What is the Hardy–Weinberg principle? Applying it to Practical Scenarios.
Today I’ll explain what the Hardy–Weinberg principle is.
The concept of genetic equilibrium, also known as Hardy-Weinberg equilibrium, describes the idealized conditions in a population where the allele frequencies remain constant over time. It assumes that certain conditions are met, including a large population size, random mating, no mutation, no migration, no selection, and no genetic drift. However, in real populations, these conditions would be often not fully met, and various factors can lead to changes in allele frequencies and genotypic proportions such as mutation, genetic drift. Therefore, while genetic equilibrium describes a theoretical scenario, real populations are subject to various evolutionary forces that can cause changes in allele and genotype frequencies over time.
https://en.wikipedia.org/wiki/Hardy%E2%80%93Weinberg_principle
I will explain taking this into consideration. Let’s illustrate it with a simple example. There is a population of hemp being cultivated, consisting of 2 individuals with the genotype: AA, 1 individual with the genotype: Aa, and 1 individual with the genotype: aa.
In that case, how will the genotype ratio be in the next generation? First, let’s examine the allele frequencies in the current population of cultivated beans
| A | a | Total | |
| No. Allele | 5 | 3 | 8 |
| Allele frequency | 0.625 | 0.375 | 1 |
Now, one question remains:
If we assume that A is dominant over a (and a is recessive to A), and if continuous generational progress occurs, wouldn’t a gradually decrease in number and eventually disappear completely?

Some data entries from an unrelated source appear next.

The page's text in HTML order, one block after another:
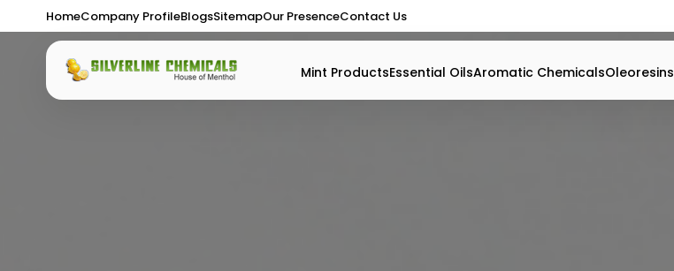
HomeCompany ProfileBlogsSitemapOur PresenceContact Us
Mint ProductsEssential OilsAromatic ChemicalsOleoresins
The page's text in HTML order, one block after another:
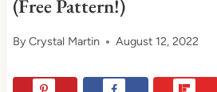
(Free Pattern!)
ByCrystal Martin August 12, 2022
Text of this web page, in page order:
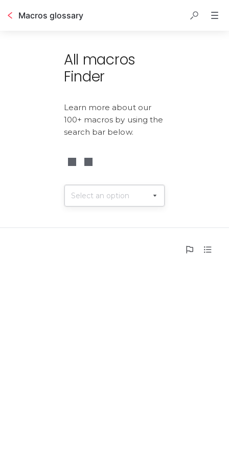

However, according to the equations proposed by British mathematician Hardy and German physicist Weinberg, recessive genes like a do not disappear even as generations pass. For example, let’s consider one population with two contrasting alleles, A and a, and assume that the proportions of these alleles in the population are represented by p and q, respectively. In the initial generation, the allele proportions sum up to p+q=1. In the next generation, the genotypes AA will be present in a proportion of p, Aa in a proportion of 2pq, and aa in a proportion of q.
In other words, in the next generation, the proportion of contrasting alleles can be represented by the equation p2 + 2pq + q2 = 1.

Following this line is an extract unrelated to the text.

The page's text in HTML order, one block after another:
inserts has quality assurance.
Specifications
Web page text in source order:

That is, as we progress to the next generation, the frequencies of gene types remain constant. Now, let’s examine the genotype ratio in the next generation of the bean population mentioned in the example above.
In the population with 2 individuals of genotype: AA, and 1 individual each of genotypes: Aa and aa, the possible combinations that can occur in the next generation are shown in the above diagram.
The first row represents selfing, and the rest represents crosses with other individuals. Now, let’s calculate the 64 possible genotypes that can result from the 16 combinations such as AA * AA, AA * Aa, AA * aa, and so on.
Looking at each genotype, there are 25 of AA, 30 of Aa, and 9 of aa. Therefore, when calculating the genotype ratios for the total of 64 combinations, we have the following:
AA : 25/64 = 0.391 Aa : 30/64 = 0.469 aa : 9/64 = 0.141
| AA | Aa | aa | Total | |
| No. genotype | 25 | 30 | 9 | 64 |
| Genotype frequency | 0.391 | 0.469 | 0.141 | 1 |
When we initially calculated the frequency of the contrasting allele A, it was 0.625, and the frequency of allele a was 0.375. Now, in the next generation, the frequency of genotype AA is 0.391. This value is equal to the square of the initial frequency of allele A (0.625 * 0.625 = 0.391). The same applies to genotype aa (0.375 * 0.375 = 0.141).
So, what about Aa? The frequency of Aa is equal to twice the product of the frequencies of alleles A and a (2 * 0.625 * 0.375 = 0.469).
As explained earlier, in the initial generation, the proportion of contrasting alleles is represented by p + q = 1 [0.625 + 0.375 = 1]. In the next generation, the frequency of genotype AA is represented by p2 [0.625 * 0.625 = 0.391], Aa by 2pq [2 * 0.625 * 0.375 = 0.469], and aa by q2 [0.375 * 0.375 = 0.141].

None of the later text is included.